Apesar do território norte-riograndense ter sido frequentado pelos portugueses desde os primórdios da colonização, sua apropriação só se deu de forma efetiva anos depois com a organização de uma expedição de conquista da Capitania no final do século XVI, que além de consolidar a posse das terras conquistadas, também teve como objetivo expandir a linha de fronteira para a defesa dos engenhos pernambucanos e paraibanos e, em última instância, expandir a própria lavoura de cana.

A exploração econômica das terras doadas em sesmarias através da plantação de cana e da produção de açúcar fazia parte do projeto de colonização da coroa portuguesa no Brasil, onde o açúcar se destacava como principal produto econômico da Colônia. Assim, desde o início da colonização, a Metrópole buscou estimular o desenvolvimento da agroindústria do açúcar em terras potiguares, culminando na implantação do primeiro engenho pouco após a conquista dessa Capitania. Entretanto,

uma série de fatores, como a falta de capital dos colonos, e as condições de solo não tão propícias ao desenvolvimento da lavoura de cana-de-açúcar se comparada com capitanias como Pernambuco e Paraíba, a precariedade do sistema de transportes e a subordinação à Pernambuco, resultaram em um desenvolvimento tardio da agroindústria do açúcar potiguar9, que desde o início se inseriu de forma periférica no

contexto nacional, assim como a própria economia norte-riograndense em geral.

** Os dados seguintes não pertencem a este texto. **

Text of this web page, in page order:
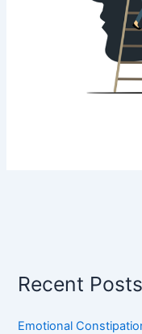
Recent Posts
Emotional
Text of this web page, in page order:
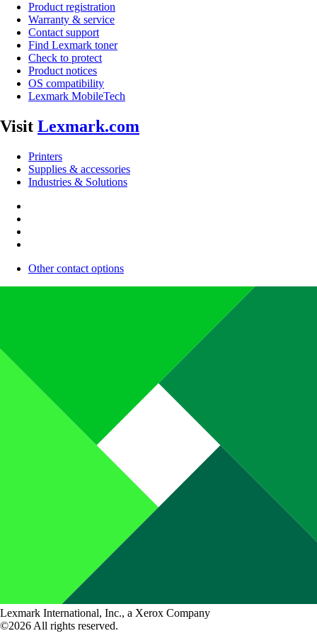
Product registration
Warranty & service
Contact support
Find Lexmark toner
Check to protect
Product notices
OS compatibility
Lexmark MobileTech
Visit Lexmark.com
Printers
Supplies & accessories
Industries & Solutions
Other contact options
Lexmark International, Inc., a Xerox Company
©2026 All rights reserved.
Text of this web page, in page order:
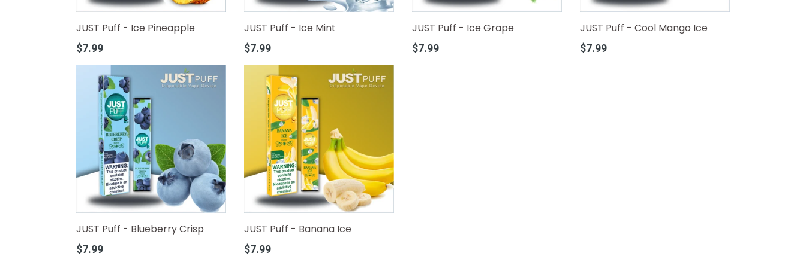
JUST Puff - Ice Pineapple
Regular
$7.99
JUST Puff - Ice Mint
Regular
$7.99
JUST Puff - Ice Grape
Regular
$7.99
JUST Puff - Cool Mango Ice
Regular
$7.99
JUST Puff - Blueberry Crisp
Regular
$7.99
JUST Puff - Banana Ice
Regular
$7.99
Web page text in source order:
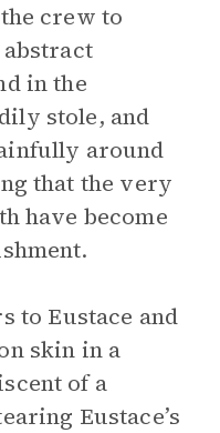
crew to
in the
stole, and
around
that the very
have become
to Eustace and
skin in a
of a
Eustace’s
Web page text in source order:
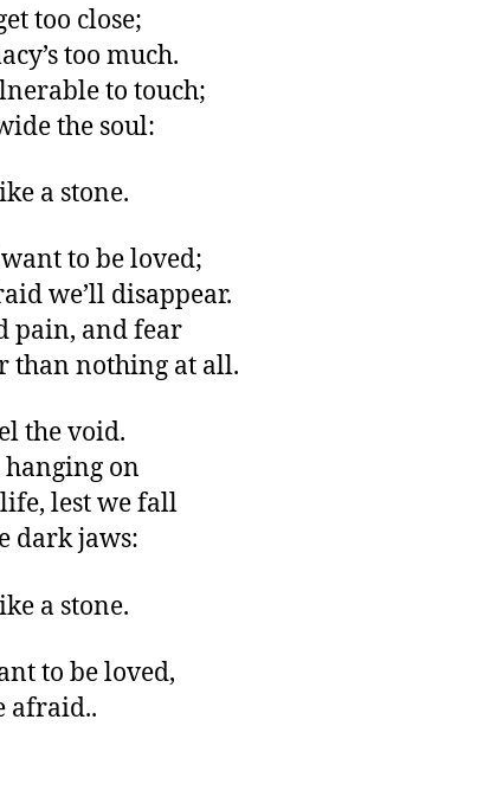
too close;
too much.
to touch;
the soul:
a stone.
to be loved;
we’ll disappear.
pain, and fear
than nothing at all.
the void.
hanging on
lest we fall
dark jaws:
a stone.
to be loved,
afraid..
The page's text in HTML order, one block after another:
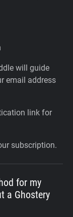
will guide
email address
link for
subscription.
for my
a Ghostery
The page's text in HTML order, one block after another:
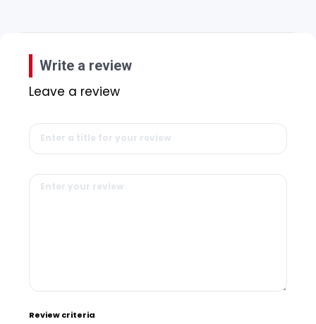
Write a review
Leave a review
Review criteria
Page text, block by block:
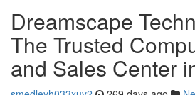
Dreamscape
The Trusted
and Sales Center
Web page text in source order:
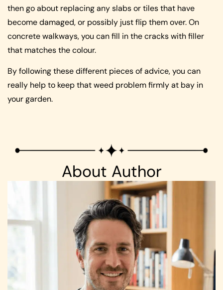
then go about replacing any slabs or tiles that have
become damaged, or possibly just flip them over. On
concrete walkways, you can fill in the cracks with filler
that matches the colour.
By following these different pieces of advice, you can
really help to keep that weed problem firmly at bay in
your garden.
About Author
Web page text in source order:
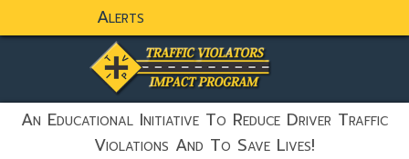
Alerts
static-aside-menu-toggler
An Educational Initiative To Reduce Driver Traffic
Violations And To Save Lives!
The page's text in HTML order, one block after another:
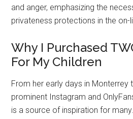
and anger, emphasizing the
privateness protections in the on-
Why I Purchased
For My Children
From her early days in Monterrey
prominent Instagram and
is a source of inspiration for

Entretanto, apesar de existir praticamente apenas um engenho na Capitania no Rio Grande no início do século XVII10, o Cunhaú, este teve um papel importante no processo de ocupação do território potiguar, principalmente da região do litoral oriental. Primeiramente, é importante destacar o estado insipiente e precário da Capitania do Rio Grande como um todo nesse período, onde a própria Natal não fazia jus a seu status nem de cidade, nem de capital, contando com um número ínfimo de rústicas casas de barro e palha e ruas precárias, e o grande número de sesmarias abandonadas e sem benfeitorias evidenciava a falta de capital dos colonos do Rio

Grande e a situação periférica da Capitania no contexto da nascente economia brasileira. Nesse contexto de escassez, o engenho Cunhaú se configurava como o principal centro econômico da insipiente Capitania, produzindo e transportando açúcar, milho e farinha para Pernambuco, e um dos principais núcleos populacionais do Rio Grande, contando com uma população de 60 a 70 famílias no seu entorno. Dessa forma, a produção de açúcar contribuía para o desenvolvimento de atividades subsidiárias a esta, bem como para a fixação da população e povoamento do entorno dos engenhos, como aponta Vera Lúcia Ferlini:

Em torno dos engenhos proliferaram os partidos de cana, fixando os lavradores e sua escravaria. Outras atividades eram impulsionadas a partir da produção de açúcar: tabaco para escambo de negros, pecuária para o provimento de tração e alimento, olarias produtoras de telhas, de formas, lenha para as fornalhas e madeira para as construções. O mundo colonial nordestino teve por eixo os engenhos, verdadeiras agências da colonização, [...], que condensavam a população, articulando, à moda de cidade, funções econômicas, militares, religiosas e administrativas. (FERLINI, 2003, p. 136).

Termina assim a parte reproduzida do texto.